The definition of each variable should be more clear. Eg., the definition of m in eq.4.
The author has many overly long sentences and defines many variables throughout the article, which makes the whole article difficult to read. Eg. $T$ , $T'$ and $T'_{recon}$ .
In L187, why are pixel coordinates defined as $P_i$ $\in$ [-1,1] $\times$ [-1,1] instead of two-dimensional coordinates?. 4.Why to reconstruction the frame? Even if the background is consist, how to keep the same texture and inpainting the unknow area? Besides, the reconstruction part is not very clear. Without the details of methods, loss functions and the optimization goals.
The author claims in the main contribution that this paper establishes evaluation metrics and benchmarks, but I did not see the metrics definition or justification of evaluation metrics. In my opinion, a new evaluation metrics and benchmarks should be proved by extensive and rigorous experimental evidence. Explain why former metrics and benchmarks are useless are also important.

问题

I have listed the questions in weakness part and hope the response of authors.

审稿意见

评分: 5置信度: 32024-11-04

The paper introduces Pose Prior Learner (PPL), a method for unsupervised pose estimation that learns pose priors from unannotated videos. PPL’s hierarchical memory architecture captures prototypical poses, which are distilled into a general pose prior to improve pose estimation, particularly for occluded images.

优点

PPL effectively applies hierarchical memory to unsupervised pose estimation, storing and refining prototypical poses from video data, which enhances pose estimation accuracy without human annotations.
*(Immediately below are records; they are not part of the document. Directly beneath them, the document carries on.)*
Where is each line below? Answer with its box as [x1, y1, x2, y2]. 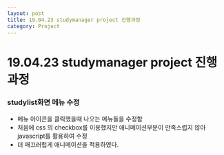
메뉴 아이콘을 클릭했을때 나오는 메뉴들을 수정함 [17, 115, 143, 123]
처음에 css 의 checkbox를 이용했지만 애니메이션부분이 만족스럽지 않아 [17, 123, 206, 131]
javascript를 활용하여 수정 [17, 132, 88, 140]
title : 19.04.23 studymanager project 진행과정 [7, 16, 141, 23]
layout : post [7, 10, 45, 17]
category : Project [7, 23, 60, 29]
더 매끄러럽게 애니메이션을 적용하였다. [17, 140, 119, 148]
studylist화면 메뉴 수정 [7, 97, 80, 107]
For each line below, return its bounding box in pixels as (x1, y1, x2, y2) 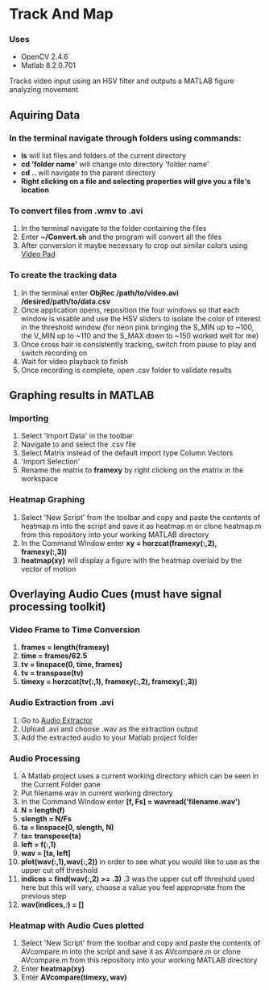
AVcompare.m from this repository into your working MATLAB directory (20, 955, 258, 965)
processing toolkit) (9, 600, 106, 614)
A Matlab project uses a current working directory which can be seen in (20, 771, 259, 781)
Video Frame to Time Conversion (9, 624, 140, 636)
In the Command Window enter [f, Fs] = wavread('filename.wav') (20, 797, 241, 807)
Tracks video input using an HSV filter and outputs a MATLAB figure (9, 76, 234, 86)
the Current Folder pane (20, 780, 101, 790)
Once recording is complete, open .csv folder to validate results (20, 365, 232, 375)
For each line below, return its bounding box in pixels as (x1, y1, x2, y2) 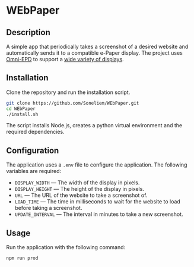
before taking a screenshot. (14, 205, 82, 212)
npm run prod (6, 255, 39, 262)
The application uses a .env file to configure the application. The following (6, 161, 187, 168)
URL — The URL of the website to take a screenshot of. (14, 191, 148, 199)
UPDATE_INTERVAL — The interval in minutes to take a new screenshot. (14, 211, 183, 218)
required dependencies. (6, 128, 65, 136)
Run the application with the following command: (6, 244, 126, 251)
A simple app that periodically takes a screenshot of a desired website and (6, 43, 189, 50)
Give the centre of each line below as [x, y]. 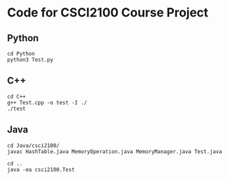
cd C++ [16, 97]
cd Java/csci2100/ [33, 146]
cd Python [21, 54]
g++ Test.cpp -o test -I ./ [47, 102]
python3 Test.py [30, 60]
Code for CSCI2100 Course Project [108, 13]
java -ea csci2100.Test [41, 170]
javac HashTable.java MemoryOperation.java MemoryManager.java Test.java [115, 151]
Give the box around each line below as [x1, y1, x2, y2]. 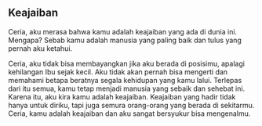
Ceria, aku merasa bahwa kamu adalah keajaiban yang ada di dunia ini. [8, 27, 238, 36]
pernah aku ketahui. [8, 43, 73, 53]
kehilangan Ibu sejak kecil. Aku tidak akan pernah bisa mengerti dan [8, 67, 228, 77]
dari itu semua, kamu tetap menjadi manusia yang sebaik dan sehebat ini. [8, 84, 246, 93]
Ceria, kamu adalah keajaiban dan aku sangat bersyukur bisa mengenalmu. [8, 109, 251, 118]
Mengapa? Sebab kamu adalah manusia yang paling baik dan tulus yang [8, 35, 242, 45]
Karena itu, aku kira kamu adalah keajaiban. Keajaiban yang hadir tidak [8, 92, 236, 101]
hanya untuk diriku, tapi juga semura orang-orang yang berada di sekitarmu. [8, 100, 255, 110]
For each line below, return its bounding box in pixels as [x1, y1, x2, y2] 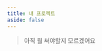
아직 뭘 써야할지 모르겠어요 [23, 36, 96, 45]
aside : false [7, 17, 44, 23]
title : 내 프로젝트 [7, 10, 55, 17]
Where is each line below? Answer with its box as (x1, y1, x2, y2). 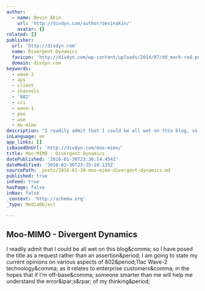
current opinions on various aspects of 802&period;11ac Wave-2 (6, 258, 168, 265)
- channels (12, 88, 40, 94)
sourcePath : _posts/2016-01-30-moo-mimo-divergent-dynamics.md (6, 167, 171, 174)
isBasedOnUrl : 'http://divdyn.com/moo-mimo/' (6, 144, 124, 151)
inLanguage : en (6, 133, 45, 140)
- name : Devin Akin (12, 15, 62, 21)
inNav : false (6, 190, 40, 196)
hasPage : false (6, 184, 45, 191)
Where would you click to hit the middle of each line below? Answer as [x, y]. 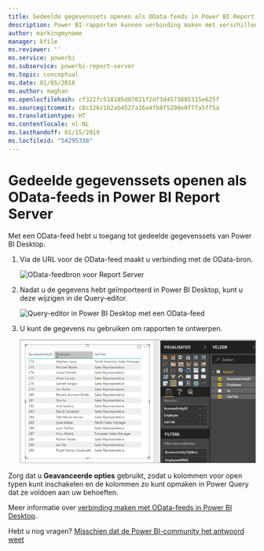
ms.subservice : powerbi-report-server [71, 67]
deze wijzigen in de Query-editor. [73, 297]
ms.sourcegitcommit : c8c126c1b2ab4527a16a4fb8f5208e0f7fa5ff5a [114, 108]
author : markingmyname [45, 33]
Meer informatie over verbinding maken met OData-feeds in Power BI [120, 507]
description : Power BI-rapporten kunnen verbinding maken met [112, 25]
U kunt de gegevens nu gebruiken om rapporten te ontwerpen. [121, 328]
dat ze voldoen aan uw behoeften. [64, 492]
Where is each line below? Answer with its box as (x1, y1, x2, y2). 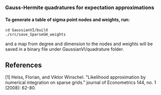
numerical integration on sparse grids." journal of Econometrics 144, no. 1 (5, 79, 156, 85)
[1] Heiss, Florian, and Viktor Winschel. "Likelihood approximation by (5, 74, 146, 80)
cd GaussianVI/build (5, 28, 48, 33)
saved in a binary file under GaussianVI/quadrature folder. (5, 46, 124, 52)
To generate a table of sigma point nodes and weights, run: (5, 17, 130, 23)
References (5, 61, 42, 69)
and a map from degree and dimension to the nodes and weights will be (5, 41, 153, 47)
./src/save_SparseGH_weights (5, 32, 66, 37)
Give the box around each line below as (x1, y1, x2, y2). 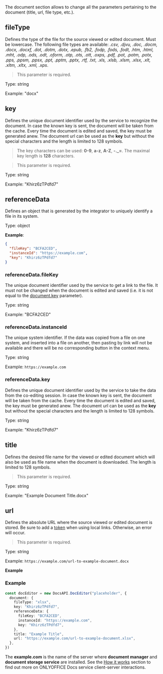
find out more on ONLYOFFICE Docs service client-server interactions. (5, 664, 146, 670)
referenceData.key (5, 376, 50, 383)
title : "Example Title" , (14, 632, 64, 637)
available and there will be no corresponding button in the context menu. (5, 345, 150, 351)
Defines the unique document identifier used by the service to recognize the (5, 117, 158, 123)
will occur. (5, 530, 26, 536)
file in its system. (5, 213, 39, 219)
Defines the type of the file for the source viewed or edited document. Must (5, 36, 156, 42)
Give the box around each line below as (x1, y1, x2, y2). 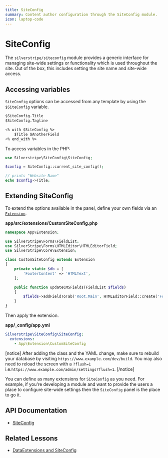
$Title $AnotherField (14, 132, 59, 137)
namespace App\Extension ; (5, 230, 59, 235)
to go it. (5, 391, 21, 398)
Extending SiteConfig (5, 192, 73, 200)
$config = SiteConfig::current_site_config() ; (5, 164, 104, 169)
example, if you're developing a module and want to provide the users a (5, 381, 153, 387)
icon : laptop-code (5, 17, 43, 22)
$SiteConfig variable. (5, 104, 49, 110)
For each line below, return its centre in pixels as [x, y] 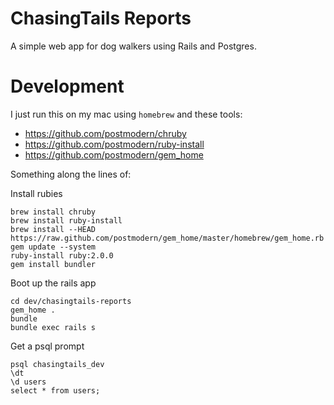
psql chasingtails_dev [57, 364]
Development [67, 86]
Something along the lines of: [71, 174]
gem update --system [53, 247]
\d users [28, 382]
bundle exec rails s [53, 327]
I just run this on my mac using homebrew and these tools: [126, 114]
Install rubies [36, 193]
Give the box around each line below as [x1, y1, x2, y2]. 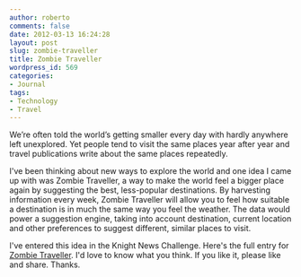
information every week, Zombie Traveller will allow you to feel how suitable [9, 195, 290, 205]
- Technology [9, 96, 58, 106]
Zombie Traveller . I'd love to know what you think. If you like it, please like [9, 250, 281, 261]
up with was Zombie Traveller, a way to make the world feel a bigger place [9, 176, 285, 186]
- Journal [9, 80, 47, 89]
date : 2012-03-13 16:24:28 [9, 30, 111, 39]
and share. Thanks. [9, 259, 81, 270]
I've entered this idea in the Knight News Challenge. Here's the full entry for [9, 240, 289, 251]
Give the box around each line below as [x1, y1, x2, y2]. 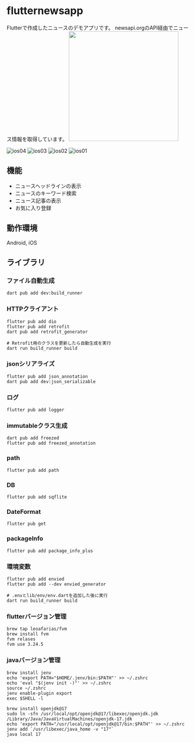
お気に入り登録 [15, 204, 51, 212]
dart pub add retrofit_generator [6, 329, 88, 335]
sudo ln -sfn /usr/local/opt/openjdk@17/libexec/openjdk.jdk [6, 711, 159, 717]
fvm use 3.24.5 [6, 642, 44, 647]
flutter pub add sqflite [6, 494, 67, 500]
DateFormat [6, 507, 41, 516]
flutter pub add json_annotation [6, 373, 88, 379]
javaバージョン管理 [6, 656, 61, 664]

The iterative inference process enables the model to perform robustly even in occluded settings, as demonstrated across multiple datasets.

Visualization and ablation studies provide clarity on PPL’s memory structure and the effects of learned priors, supporting the approach’s design choices.

缺点

The paper overclaims the challenge of prior learning in Contribution 1 in Lines 105-106. First, as stated in Lines 68-70, previous works also learn the pose priors and the authors agreed on that part, so it is not this paper that introduces the challenge of unsupervised prior learning on pose estimation tasks. Second, compared to previous works, it is unclear about the contribution this paper has made based on previous pose prior learning methods.
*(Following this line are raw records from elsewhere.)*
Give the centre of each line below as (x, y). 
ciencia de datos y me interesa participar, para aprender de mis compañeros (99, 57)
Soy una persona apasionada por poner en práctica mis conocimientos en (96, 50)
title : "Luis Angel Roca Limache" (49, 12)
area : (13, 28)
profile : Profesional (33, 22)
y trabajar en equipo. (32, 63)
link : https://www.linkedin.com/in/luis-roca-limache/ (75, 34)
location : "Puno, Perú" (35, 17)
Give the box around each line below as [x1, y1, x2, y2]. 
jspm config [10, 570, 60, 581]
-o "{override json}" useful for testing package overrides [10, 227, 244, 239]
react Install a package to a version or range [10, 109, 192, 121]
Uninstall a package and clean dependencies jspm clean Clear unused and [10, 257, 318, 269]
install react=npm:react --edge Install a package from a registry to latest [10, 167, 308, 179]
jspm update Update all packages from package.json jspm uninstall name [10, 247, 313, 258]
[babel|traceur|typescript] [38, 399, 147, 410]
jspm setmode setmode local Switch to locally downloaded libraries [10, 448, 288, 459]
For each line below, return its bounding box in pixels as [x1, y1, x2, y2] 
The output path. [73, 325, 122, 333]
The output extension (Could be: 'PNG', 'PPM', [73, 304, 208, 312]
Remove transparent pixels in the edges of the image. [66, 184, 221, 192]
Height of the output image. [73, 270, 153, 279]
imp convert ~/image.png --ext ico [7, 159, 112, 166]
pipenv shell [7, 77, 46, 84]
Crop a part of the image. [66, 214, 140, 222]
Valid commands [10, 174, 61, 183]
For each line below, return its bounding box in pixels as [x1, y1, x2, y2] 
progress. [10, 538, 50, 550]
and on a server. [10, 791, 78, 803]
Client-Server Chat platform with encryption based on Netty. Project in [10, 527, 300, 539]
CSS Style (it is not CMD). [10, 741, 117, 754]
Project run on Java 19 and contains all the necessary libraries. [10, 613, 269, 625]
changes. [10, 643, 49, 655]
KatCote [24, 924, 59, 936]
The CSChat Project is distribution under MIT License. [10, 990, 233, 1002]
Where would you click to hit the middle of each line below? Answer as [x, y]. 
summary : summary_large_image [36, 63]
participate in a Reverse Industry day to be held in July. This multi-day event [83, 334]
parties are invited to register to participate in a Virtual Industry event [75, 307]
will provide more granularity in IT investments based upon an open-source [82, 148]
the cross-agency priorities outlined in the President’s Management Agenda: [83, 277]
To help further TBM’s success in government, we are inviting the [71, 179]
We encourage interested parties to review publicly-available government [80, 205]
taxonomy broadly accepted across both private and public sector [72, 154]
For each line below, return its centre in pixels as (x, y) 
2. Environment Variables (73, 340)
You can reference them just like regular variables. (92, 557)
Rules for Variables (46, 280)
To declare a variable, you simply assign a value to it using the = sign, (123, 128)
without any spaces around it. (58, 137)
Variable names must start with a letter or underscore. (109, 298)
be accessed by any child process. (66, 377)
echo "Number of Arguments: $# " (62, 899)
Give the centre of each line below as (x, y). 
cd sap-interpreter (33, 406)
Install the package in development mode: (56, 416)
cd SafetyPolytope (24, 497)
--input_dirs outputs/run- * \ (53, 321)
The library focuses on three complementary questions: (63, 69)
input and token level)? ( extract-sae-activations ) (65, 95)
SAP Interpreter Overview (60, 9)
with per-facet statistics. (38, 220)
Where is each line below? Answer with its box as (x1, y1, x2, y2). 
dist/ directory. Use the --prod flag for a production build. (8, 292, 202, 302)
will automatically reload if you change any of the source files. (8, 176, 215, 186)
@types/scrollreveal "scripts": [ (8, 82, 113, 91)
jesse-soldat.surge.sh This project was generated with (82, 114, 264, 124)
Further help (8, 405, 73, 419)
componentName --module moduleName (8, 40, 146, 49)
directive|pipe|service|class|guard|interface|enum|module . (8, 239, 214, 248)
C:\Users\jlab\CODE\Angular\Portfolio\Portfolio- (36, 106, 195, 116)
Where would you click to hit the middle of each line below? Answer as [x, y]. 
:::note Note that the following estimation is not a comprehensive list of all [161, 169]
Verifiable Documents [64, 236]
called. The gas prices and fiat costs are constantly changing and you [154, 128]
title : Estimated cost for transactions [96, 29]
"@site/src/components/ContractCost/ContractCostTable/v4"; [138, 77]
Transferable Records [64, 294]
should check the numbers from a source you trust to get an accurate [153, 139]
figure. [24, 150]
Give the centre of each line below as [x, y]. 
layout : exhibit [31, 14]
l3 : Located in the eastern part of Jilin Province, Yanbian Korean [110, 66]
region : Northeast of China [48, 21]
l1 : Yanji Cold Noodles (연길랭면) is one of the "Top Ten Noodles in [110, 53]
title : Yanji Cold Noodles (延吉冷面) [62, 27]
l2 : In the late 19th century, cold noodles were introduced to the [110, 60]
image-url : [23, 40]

The paper overclaims that the proposed PPL method does not require any domain knowledge from humans in Contribution 2. The proposed method estimates pose from specific categories, which need human knowledge to classify objects into different categories.

There are many unclear expressions in the paper:

what are the red lines and black lines in Figure 2? Why the red line can be pointed to the frame $I$ ?

In Line 186, how is the $(T, W)$ determined by different categories?

Line 114, We -> we

Line 218, incorrect ";"

Line 253, it -> them

问题

See weakness.

撤稿通知

2024-11-30

I have read and agree with the venue's withdrawal policy on behalf of myself and my co-authors.